Что будет с рублем и с инфляцией
— Есть ли какие-то прогнозы, долгосрочная тактика в отношении рубля?
— Надо понимать действительно краткосрочные и долгосрочные изменения. Во-первых, рубль, скорее всего, будет колбасить так сильно в ближайшее время. Гораздо чаще, чем мы видели раньше. Потому что рынок стал неликвидным. Ликвидности очень мало. Поэтому любые телодвижения крупных игроков сразу отражаются на курсе. Условно говоря, мы точно не знаем, но, кажется, летом кто-то продал свой бизнес, выводил деньги, и рубль грохнулся [в апреле курс российской валюты резко упал, агентство Bloomberg связало это с выходом Shell из проекта «Сахалин-2». — Прим. The Bell].
— То есть скупили много долларов.
— Да. Потому что разрешили кому-то вывести деньги. Сейчас надо платить налоги экспортерам, покупают рубли. Курс красивый и тот, который хочет правительство. Волатильность, скорее всего, увеличилась, рынок стал более подвижным.
— Правительству выгоден дешевый рубль?
— Я думаю, что правительство аккуратно к этому относится. Слишком дешевый [рубль] тоже не выгоден, но, безусловно, в каком-то смысле облегчает их задачу.

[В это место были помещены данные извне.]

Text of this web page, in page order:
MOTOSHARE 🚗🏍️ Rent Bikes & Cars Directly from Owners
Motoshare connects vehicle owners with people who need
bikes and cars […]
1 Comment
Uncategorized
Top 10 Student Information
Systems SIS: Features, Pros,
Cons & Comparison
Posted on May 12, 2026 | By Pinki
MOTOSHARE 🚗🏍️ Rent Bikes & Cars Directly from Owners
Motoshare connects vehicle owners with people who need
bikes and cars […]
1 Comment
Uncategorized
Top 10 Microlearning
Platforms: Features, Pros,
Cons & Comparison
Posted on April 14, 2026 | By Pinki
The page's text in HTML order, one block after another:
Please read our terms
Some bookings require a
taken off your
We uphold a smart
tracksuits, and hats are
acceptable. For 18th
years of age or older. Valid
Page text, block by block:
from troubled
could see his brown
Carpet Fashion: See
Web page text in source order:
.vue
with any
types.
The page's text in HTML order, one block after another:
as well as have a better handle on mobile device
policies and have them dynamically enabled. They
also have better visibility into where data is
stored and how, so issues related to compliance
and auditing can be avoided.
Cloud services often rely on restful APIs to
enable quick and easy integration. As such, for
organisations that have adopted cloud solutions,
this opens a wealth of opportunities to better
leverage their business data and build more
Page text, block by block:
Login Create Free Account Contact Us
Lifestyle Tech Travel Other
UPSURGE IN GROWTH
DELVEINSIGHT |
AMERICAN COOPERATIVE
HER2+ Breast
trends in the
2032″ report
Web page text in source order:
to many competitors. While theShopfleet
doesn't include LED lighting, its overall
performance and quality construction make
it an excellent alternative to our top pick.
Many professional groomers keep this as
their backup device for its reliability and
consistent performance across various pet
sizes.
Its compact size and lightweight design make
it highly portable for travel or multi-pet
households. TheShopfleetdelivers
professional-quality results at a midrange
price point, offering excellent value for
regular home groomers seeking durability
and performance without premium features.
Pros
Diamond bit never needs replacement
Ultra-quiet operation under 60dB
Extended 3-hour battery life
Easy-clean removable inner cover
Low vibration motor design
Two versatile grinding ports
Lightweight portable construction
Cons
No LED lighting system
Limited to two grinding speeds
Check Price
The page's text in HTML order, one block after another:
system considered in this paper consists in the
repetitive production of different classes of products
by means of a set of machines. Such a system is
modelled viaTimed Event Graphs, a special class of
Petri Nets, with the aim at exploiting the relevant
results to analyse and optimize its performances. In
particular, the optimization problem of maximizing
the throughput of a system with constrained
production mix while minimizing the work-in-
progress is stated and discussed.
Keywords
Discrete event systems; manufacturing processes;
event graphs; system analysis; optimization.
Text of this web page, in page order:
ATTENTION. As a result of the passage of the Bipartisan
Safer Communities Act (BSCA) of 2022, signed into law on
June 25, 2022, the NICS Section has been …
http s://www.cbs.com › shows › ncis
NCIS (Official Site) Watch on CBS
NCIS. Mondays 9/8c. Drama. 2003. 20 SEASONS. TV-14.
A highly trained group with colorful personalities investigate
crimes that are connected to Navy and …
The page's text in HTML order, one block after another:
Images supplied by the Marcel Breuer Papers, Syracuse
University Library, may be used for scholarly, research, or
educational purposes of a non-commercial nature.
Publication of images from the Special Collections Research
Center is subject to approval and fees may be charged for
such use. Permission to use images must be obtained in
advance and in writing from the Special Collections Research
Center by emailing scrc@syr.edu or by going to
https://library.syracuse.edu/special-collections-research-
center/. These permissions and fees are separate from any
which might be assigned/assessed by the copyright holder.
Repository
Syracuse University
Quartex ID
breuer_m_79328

Потому что доходы в основном по-прежнему экспортные и налоговые, а расходы — рублевые. До тех пор пока они не доходят до слишком экстремальных значений и импорт не становится проблемой, дешевый рубль, наверное, более важный. Но психологически, когда он уходил сильно за 100, тоже не комильфо. Это уже даже не экономические вопросы, а политические. С точки зрения более долгосрочных перспектив — более фундаментальные факторы. Во-первых, рубль стал опять полноценной сырьевой валютой, которая очень сильно завязана на нефть. Какое-то время это было не совсем так, потому что работало бюджетное правило, резервы аккумулировались, и это сглаживало зависимость рубля от курса нефти. Сейчас это пропало. Поэтому курс нефти тут же отражается.
Еще более важный и актуальный вопрос (а раньше это было не проблемой) — бюджетный дефицит, который, конечно же…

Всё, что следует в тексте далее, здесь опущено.